◆ **Assignment**: Hunt for the word "geçmişi" across the entries below, copying each line that holds it.

*** Input material Section Begins ***

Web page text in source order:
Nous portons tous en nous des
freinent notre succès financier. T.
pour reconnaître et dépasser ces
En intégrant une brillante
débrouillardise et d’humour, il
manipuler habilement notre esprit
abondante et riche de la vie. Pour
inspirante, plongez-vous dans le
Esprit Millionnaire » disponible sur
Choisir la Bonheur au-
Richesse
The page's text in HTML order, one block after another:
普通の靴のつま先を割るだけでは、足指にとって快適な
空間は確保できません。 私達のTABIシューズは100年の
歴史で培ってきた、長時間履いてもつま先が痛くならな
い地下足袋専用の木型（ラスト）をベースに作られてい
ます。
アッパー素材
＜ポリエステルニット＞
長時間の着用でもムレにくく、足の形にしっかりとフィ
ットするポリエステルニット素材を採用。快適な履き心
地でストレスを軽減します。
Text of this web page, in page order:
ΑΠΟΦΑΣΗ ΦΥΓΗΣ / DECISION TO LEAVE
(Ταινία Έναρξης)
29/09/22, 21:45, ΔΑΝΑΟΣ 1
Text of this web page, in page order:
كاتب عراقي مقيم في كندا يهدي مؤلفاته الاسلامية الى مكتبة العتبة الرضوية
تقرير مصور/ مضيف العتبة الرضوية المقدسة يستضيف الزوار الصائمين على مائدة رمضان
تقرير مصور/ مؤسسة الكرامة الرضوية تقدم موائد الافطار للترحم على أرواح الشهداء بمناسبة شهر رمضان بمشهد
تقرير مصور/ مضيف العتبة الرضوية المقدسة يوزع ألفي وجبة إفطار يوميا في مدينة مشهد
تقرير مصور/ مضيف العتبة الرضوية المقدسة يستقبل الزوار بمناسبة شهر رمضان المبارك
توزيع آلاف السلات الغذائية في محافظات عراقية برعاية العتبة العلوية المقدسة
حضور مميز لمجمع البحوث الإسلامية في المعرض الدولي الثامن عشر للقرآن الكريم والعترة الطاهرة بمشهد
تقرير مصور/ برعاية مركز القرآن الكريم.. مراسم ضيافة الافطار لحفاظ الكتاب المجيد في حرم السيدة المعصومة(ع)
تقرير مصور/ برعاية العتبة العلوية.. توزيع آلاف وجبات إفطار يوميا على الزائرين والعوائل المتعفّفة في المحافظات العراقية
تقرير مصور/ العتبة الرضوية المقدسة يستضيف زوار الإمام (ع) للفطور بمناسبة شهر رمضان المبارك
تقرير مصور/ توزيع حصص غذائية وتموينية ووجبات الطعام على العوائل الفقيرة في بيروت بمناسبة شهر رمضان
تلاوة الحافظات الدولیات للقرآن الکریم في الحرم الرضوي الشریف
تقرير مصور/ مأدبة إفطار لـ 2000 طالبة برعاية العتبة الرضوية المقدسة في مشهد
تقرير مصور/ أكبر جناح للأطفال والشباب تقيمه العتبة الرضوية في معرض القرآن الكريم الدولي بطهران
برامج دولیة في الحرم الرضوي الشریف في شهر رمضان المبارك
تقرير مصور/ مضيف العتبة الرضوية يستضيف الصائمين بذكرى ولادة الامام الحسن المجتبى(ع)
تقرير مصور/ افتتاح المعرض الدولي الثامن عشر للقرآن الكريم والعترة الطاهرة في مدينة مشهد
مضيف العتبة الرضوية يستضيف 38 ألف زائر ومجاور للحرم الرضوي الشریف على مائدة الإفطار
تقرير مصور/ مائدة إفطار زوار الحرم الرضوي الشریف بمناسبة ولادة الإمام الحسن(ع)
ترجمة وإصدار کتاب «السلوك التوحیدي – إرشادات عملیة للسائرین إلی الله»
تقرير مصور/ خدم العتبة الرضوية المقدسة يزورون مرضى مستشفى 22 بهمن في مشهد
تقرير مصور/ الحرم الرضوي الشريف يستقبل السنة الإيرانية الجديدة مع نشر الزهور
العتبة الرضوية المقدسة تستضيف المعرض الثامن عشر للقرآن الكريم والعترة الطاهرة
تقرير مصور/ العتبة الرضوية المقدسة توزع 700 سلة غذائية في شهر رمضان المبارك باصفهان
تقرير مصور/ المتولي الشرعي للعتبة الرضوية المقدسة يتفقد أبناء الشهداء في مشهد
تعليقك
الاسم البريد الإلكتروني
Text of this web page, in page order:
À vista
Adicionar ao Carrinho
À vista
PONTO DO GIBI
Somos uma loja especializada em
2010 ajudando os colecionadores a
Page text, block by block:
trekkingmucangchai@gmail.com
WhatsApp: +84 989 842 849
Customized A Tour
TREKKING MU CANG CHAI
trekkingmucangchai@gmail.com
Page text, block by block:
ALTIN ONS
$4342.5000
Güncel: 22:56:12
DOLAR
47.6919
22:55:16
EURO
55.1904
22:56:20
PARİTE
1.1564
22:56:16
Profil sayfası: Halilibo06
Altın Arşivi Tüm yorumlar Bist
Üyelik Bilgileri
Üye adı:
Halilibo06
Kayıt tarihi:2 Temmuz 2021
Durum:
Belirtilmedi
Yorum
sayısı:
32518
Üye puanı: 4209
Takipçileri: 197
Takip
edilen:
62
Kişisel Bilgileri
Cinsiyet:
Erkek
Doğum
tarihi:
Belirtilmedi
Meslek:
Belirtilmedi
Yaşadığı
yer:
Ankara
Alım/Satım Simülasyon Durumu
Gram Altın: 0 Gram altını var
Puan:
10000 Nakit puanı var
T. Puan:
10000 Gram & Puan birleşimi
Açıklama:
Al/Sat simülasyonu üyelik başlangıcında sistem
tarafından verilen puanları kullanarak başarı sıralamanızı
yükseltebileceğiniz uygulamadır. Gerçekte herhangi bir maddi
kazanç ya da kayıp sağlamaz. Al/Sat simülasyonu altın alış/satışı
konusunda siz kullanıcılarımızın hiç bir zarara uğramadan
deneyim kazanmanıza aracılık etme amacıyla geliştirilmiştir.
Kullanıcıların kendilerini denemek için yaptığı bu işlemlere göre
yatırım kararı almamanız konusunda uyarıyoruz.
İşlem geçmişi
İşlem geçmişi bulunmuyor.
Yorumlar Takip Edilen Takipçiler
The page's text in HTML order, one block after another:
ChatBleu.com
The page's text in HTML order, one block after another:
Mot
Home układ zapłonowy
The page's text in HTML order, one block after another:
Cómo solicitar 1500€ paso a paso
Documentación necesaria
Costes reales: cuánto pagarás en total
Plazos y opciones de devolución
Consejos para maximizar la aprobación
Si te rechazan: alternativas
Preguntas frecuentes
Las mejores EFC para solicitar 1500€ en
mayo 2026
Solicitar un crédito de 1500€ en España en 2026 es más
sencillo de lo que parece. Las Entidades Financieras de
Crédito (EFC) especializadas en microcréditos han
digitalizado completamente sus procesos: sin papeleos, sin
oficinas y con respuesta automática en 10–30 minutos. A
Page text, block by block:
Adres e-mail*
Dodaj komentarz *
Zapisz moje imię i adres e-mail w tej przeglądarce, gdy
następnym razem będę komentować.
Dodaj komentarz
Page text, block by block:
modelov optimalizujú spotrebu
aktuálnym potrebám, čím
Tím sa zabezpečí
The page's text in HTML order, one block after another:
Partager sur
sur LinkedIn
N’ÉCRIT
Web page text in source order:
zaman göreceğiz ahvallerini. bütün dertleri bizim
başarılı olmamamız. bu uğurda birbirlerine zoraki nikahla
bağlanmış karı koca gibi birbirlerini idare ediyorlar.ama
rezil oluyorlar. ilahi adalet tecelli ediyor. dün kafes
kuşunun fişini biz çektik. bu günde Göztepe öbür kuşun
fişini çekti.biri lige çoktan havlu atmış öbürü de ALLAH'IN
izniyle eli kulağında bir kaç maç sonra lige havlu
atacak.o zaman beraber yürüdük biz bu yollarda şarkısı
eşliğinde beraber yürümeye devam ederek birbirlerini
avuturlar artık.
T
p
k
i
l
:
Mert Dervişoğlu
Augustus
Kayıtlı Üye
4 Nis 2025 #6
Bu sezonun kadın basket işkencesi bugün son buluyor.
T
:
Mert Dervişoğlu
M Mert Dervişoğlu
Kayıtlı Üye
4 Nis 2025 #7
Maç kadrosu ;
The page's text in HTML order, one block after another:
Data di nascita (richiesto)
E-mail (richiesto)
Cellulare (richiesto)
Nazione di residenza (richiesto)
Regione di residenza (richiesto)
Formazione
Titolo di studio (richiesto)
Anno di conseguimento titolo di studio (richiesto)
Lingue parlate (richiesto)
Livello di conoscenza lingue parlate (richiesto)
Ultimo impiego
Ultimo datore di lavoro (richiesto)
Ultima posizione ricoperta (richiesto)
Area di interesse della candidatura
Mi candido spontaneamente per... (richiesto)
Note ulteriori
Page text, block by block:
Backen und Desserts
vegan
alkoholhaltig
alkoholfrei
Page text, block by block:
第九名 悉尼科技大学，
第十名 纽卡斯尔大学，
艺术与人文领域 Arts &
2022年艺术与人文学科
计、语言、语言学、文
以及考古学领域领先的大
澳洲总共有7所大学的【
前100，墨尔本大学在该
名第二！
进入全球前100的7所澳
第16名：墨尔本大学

*** Input material Section Ends ***

◆ **Result for this exercise**:
İşlem geçmişi
İşlem geçmişi bulunmuyor.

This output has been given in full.